◆[山形市]飯田・桜田東 春は待たない(2015平成27年4月22日撮影)

なんて青空。絹雲が気持ちよさそうに大空へ筋を引いている。

今日の目的は、坂巻川に掛かった鯉のぼりを撮ること。
とりあえずその前に、せっかくだから歩道橋に上り112号を眺めてみる。

若葉が空の青さに煌めいている。
それはそうと、どうやら鯉のぼりは無いようだ。
数日前にロケハンしたときは確かに鯉のぼりが坂巻川の上で泳いでいたのに。

鯉のぼりだけを楽しみに、この坂巻川へやってきたのに・・・。
落ち込んで河川敷に目を落とす。
黒い土の上は花びらでピンクの絨毯になっている。

自分の希望は無残にあっけなく散った。
散ったからには地面をうろつく花びらを撮るしかない。

「なして鯉のぼり無いの?」「こどもの日まであんのが普通だべ?」
若葉がニューッと出始めた枝に問いかけても答えはない。

「こだい空が青いんだ。撮るしかないべ」
鯉のぼりのことはいつまでも頭で尾を引いている。
しかし、来たからには何も撮らずに帰るわけにはいかない。

怯える花びらは、微風でも体を震わせる。
車輪はうつろな目を壁に向けている。

紫木蓮が大きな花びらで手招きしている。
近所の高校生には、その意図が伝わらない。

「こだい天気いいのによう。なしてぶら下がてらんなねんだずぅ」
箒とチリトリの意見が合う。
「こだい天気いいのによう。

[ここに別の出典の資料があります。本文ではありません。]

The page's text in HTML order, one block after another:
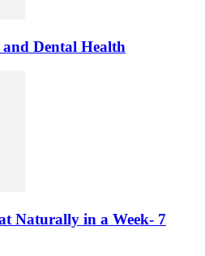
Dental Health
Naturally in a Week- 7

外さ出でドライブでもすっだいずねぇ」
今頃、そんな声があちこちの企業の内勤社員の口からこぼれている事だろう。

サンシュユが天に伸びる。
まるで青地に黄色のカーテンのようだ。

「あれぇ?銀杏の木なぐなたどれはぁ」
切り株の断面は、ただ天を仰ぎ白く光っている。
地元には地元の事情があるんだべなと、無理無理自分を納得させる。

すっかり風通しが良くなった大日神社。
こうして街の表情はいつの間にか変わっていく。

すきっ歯のようにガラスの一部が割れ落ちている。
初夏の新鮮な風が、隙間を見つけて暗がりに入り込んでくる。

塀に寄りかかるようにバイクが止めてある。
いったいバイクのミラーは何を見ているのだろうと思ったら、
事故の恐ろしさに目が釘付けだった。

あちこちで椿の花が終わろうとしている。
あっちからポタッ、こっちでもポタッ。
そんな場面が至るところで繰り広げられていることだろう。

八重桜は青空を舞い、初夏が来たことを告げている。

さっきのミラーといい、こっちのミラーといい、人知れず地元の光景を写し込むだけで、
自分の内面は見せようとしない。

初夏の街角はこれだから堪らない。
一歩足を進めるごとに光景が変わるし、突然菜の花の黄色が目に飛び込んでくる。

あの陰鬱な空と雪はどこへ消えた。
いまや花が舞い、甍が輝く初夏の趣。

「右上の鳥はツバメんねが?」
そんなことには答えてもくれず、花びらは早すぎる初夏を堪能している。

「いっつもより一週間は早いもなぁ」
桜もすっかり終わり、あっという間に夏に近いような日差しが降り注ぐ。

「こっだな地面さ近いどごで咲いでで、何がおもしゃいんだ?」
「このおっさん何ゆてんの?これがオラだの生きる道なんだじぇ」

絹雲は空の塵を箒で掃くようにして徐々に形を変える。

ジャバジャバと聞こえたので近寄ってみた用水路。
「どげろどげろ!邪魔だぁ!」
いよいよ水の活動期にはいったらしく、凄い勢いで弾け飛ぶ。

「主役は私だべ」「んねおらほだぁ」
空の青さに似合う主役は自分だと競い合うチューリップ。

初夏になり、花びらや鳥たちの声が街に彩りを添えている。
そして、選挙カーの拡声器の声は街に不快さをまき散らす。
拡声器でがなり立てる事が、一票に繋がるんだと本気で信じているのか、一度聞いてみたい。

山吹も空から降りかかるように枝を広げている。
みんな忘れずに冬を越えて咲いてくれたことに感謝したい。

パチッ!「まぶしぐさせでゴメン。」
一瞬のストロボに虚を突かれ、花びらたちはぽかんとしていたが、
やがて何事も無かったようにミツバチにくすぐられている。

「オラだば下から撮ってけるなて珍しい人だなぁ」
それほどまでムスカリは小さい花。
「たまには上から目線だげより、いがんべ」

「指ば入れっどバグッとくつがれそうだずねぇ」
それほどまでにチューリップは花びらを全開にしている。

銀色のタネがまぶしい。
風に吹かれて旅立つ時を待っている道の端。